Derek Morgan bio photo

Derek Morgan

A programmer living in Baltimore, Maryland.

Email Twitter LinkedIn Github

Encoded-word Syntax

Email originated as an ASCII-only communications medium. Multipurpose Internet Mail Extensions extended email to, among many other things, display body text and header information in character sets other than ASCII. As of ​RFC 2822, this is accomplished by using encoded-word syntax defined in RFC 2047. This syntax encodes non-ASCII text as an ASCII text string as follows:

=?<charset>?<encoding>?<encoded-text>?=

where:

  • charset is one of the character sets registered with IANA for use with the MIME text/plain content-type
  • encoding is either the character Q or B, where B represents base64 encoding and Q represents an encoding similar to the “quoted-printable” content transfer encoding defined in ​RFC 2045
  • encoded-text is the text encoded according to the defined encoding

It is the email clients’ responsibility to take non-ASCII strings, encode them properly, and then decode them for display. Unfortunately, this does not always seem to be the case. Issues can be as simple as character sets or encodings specified in lower case (RFC 2047 specifies uppercase characters, only) to character sets that don’t correctly decode the encoded text. Several character sets are supersets of others. These larger sets should be used to decode encoded text where possible to reduce the chance of decoding errors.
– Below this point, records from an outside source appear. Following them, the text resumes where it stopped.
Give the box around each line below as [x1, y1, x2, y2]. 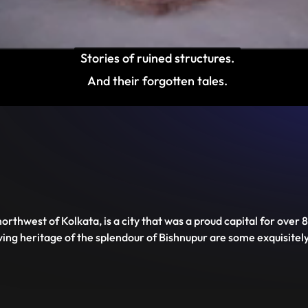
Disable [110, 90, 147, 104]
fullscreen [198, 109, 246, 123]
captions [110, 109, 152, 123]
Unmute [132, 90, 171, 104]
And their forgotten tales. [87, 73, 228, 89]
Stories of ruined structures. [80, 50, 234, 66]
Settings [176, 90, 216, 104]
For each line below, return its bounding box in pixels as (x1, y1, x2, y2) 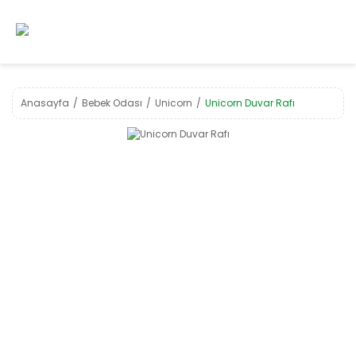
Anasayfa (21, 96, 69, 110)
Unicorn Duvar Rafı (205, 96, 295, 110)
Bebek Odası (82, 96, 142, 110)
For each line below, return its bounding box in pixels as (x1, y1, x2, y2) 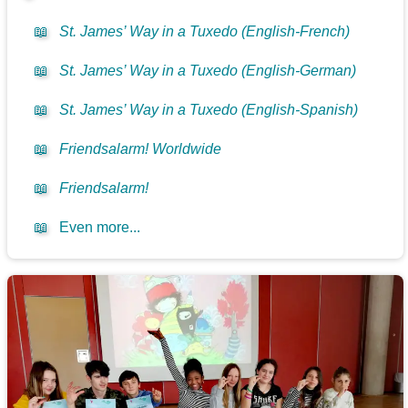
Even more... (59, 219, 141, 236)
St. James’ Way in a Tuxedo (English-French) (59, 24, 351, 40)
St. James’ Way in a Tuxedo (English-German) (59, 63, 357, 79)
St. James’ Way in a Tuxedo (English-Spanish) (59, 102, 359, 118)
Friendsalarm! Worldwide (59, 141, 222, 158)
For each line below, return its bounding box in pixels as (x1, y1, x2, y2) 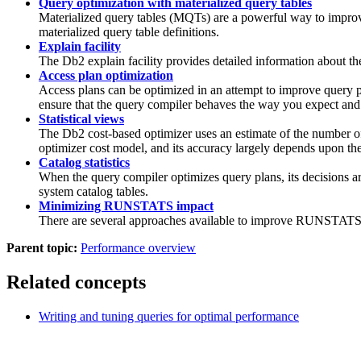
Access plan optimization (39, 68, 173, 82)
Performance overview (81, 240, 196, 255)
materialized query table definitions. (39, 24, 219, 39)
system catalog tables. (39, 184, 148, 198)
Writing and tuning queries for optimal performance (39, 309, 299, 323)
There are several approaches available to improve (39, 213, 296, 227)
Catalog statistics (39, 155, 130, 169)
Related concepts (6, 271, 146, 293)
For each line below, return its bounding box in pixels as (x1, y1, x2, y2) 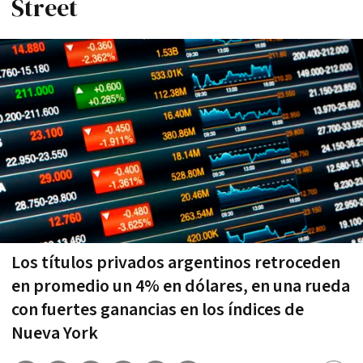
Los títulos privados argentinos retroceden (11, 250, 340, 275)
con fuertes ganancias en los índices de (11, 297, 304, 322)
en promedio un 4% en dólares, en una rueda (11, 274, 350, 298)
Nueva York (11, 321, 98, 345)
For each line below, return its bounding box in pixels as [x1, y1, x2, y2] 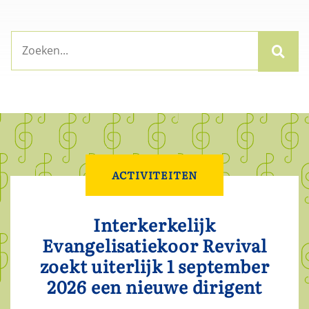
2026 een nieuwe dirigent [46, 273, 263, 299]
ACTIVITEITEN [111, 166, 198, 183]
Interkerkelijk [93, 211, 216, 237]
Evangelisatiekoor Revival [42, 232, 267, 258]
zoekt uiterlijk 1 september [39, 252, 270, 279]
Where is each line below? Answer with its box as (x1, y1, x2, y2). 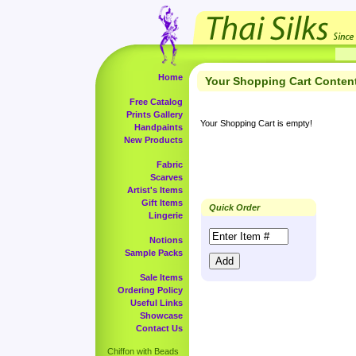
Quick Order (209, 203, 260, 212)
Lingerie (149, 211, 183, 220)
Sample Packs (125, 248, 183, 257)
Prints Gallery (126, 110, 183, 119)
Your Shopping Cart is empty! (200, 118, 312, 128)
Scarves (150, 172, 183, 182)
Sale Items (140, 273, 183, 282)
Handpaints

This GitHub issue comment lists a few of these character sets:

  • ‘big5’ should be decoded with ‘big5hkscs’
  • ‘gb2312’ should be decoded with ‘gb18030’
  • ‘ascii’ should be decoded with ‘utf-8’
  • ‘iso-8859-1’ should be decoded with ‘cp1252’

Encoding Example

The following Python code make use of the base64 and quopri modules to translate text into encoded-word syntax:

import base64, quopri

def text_to_encoded_words(text, charset, encoding):
    """
    text: text to be transmitted
    charset: the character set for text
    encoding: either 'q' for quoted-printable or 'b' for base64
    """
    byte_string = text.encode(charset)
    if encoding.lower() is 'b':
        encoded_text = base64.b64encode(byte_string)
    elif encoding.lower() is 'q':
        encoded_text = quopri.encodestring(byte_string)
    return "=?{charset}?{encoding}?{encoded_text}?=".format(
        charset=charset.upper(),
        encoding=encoding.upper(),
        encoded_text=encoded_text.decode('ascii'))
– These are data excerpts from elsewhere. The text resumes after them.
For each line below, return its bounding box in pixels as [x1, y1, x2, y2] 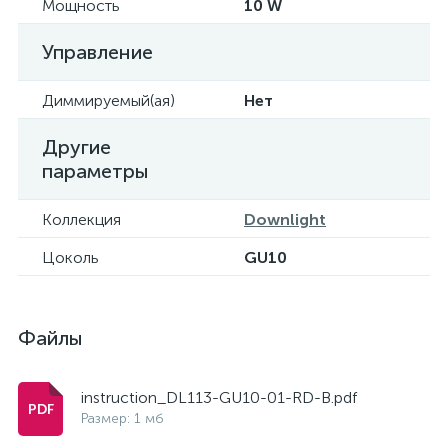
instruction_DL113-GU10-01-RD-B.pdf [81, 388, 357, 407]
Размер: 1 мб [81, 410, 164, 427]
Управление [42, 40, 153, 64]
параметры [42, 159, 149, 183]
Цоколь [42, 248, 99, 267]
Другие [42, 135, 111, 159]
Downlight [244, 210, 326, 229]
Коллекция [42, 210, 121, 229]
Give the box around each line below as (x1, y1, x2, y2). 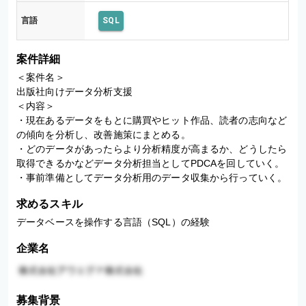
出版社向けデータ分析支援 (16, 86, 133, 97)
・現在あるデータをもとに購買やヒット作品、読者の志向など (16, 115, 288, 126)
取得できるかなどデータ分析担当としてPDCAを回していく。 (16, 158, 285, 169)
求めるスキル (16, 198, 83, 210)
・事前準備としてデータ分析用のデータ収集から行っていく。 (16, 172, 288, 183)
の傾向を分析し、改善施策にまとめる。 (16, 129, 191, 140)
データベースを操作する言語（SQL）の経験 (16, 217, 210, 227)
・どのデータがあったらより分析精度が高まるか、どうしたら (16, 143, 288, 154)
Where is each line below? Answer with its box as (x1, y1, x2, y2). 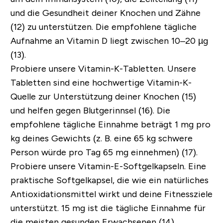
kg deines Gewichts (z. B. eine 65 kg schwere (10, 133, 193, 143)
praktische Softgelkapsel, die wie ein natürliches (10, 175, 209, 185)
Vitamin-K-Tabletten (78, 63, 163, 74)
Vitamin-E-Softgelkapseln (78, 161, 184, 171)
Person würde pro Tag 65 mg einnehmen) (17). (10, 147, 198, 157)
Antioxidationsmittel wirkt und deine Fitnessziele (10, 189, 213, 199)
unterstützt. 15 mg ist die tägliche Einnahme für (10, 203, 206, 213)
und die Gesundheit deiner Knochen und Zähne (10, 7, 201, 18)

Now we can encode our favorite emoji 🐎 (or more formally, the U+1F40E Unicode code point) to send it in an email:

In [1]: text_to_encoded_words('This is a horsey: \U0001F40E', "utf-8", "b")
Out[1]: '=?UTF-8?B?VGhpcyBpcyBhIGhvcnNleTog8J+Qjg==?='

In [2]: text_to_encoded_words('This is a horsey: \U0001F40E', "utf-8", "q")
Out[2]: '=?UTF-8?Q?This is a horsey: =F0=9F=90=8E?='

Note: This output is from Python 3. You will need to change "\U0001F40E" to u"\U0001F40E" to see the same results using Python 2.
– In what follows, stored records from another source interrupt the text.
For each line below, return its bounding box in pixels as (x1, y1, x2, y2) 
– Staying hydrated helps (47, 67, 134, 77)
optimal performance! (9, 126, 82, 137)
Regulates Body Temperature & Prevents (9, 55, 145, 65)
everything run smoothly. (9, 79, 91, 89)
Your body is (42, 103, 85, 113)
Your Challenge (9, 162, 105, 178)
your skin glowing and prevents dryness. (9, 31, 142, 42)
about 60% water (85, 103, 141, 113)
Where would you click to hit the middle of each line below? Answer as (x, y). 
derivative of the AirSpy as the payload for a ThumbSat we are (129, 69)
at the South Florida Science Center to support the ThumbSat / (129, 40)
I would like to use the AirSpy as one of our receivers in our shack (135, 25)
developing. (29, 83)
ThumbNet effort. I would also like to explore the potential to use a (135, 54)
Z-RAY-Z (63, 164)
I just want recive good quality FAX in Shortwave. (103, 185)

Now our horse is ready to email! This output shows a benefit of using the ‘Q’ encoding for strings that are primarily composed of ASCII characters: one can read most of the message in the second output without first decoding the encoded words.

Decoding Example

def encoded_words_to_text(encoded_words):
    encoded_word_regex = r'=\?{1}(.+)\?{1}([B|Q])\?{1}(.+)\?{1}='
    charset, encoding, encoded_text = re.match(encoded_word_regex, encoded_words).groups()
    if encoding is 'B':
        byte_string = base64.b64decode(encoded_text)
    elif encoding is 'Q':
        byte_string = quopri.decodestring(encoded_text)
    return byte_string.decode(charset)

This function applies a regular expression to pull out the character set, encoding, and encoded text from the encoded words. Next, it decodes the encoded words into a byte string, using either the quopri module or base64 module as determined by the encoding. Finally, it decodes the byte string using the character set and returns the result.

Running this function on our encoded words returns the Unicode code point for our horsey:

In [3]: encoded_words_to_text('=?UTF-8?B?VGhpcyBpcyBhIGhvcnNleTog8J+Qjg==?=')
Out[3]: 'This is a horsey: \U0001f40e'

In [4]: encoded_words_to_text('=?UTF-8?Q?This is a horsey: =F0=9F=90=8E?=')
Out[4]: 'This is a horsey: \U0001f40e'

We get our original string back in this output. In addition to these functions, email headers with encoded words can be manipulated with the email.headers Python module.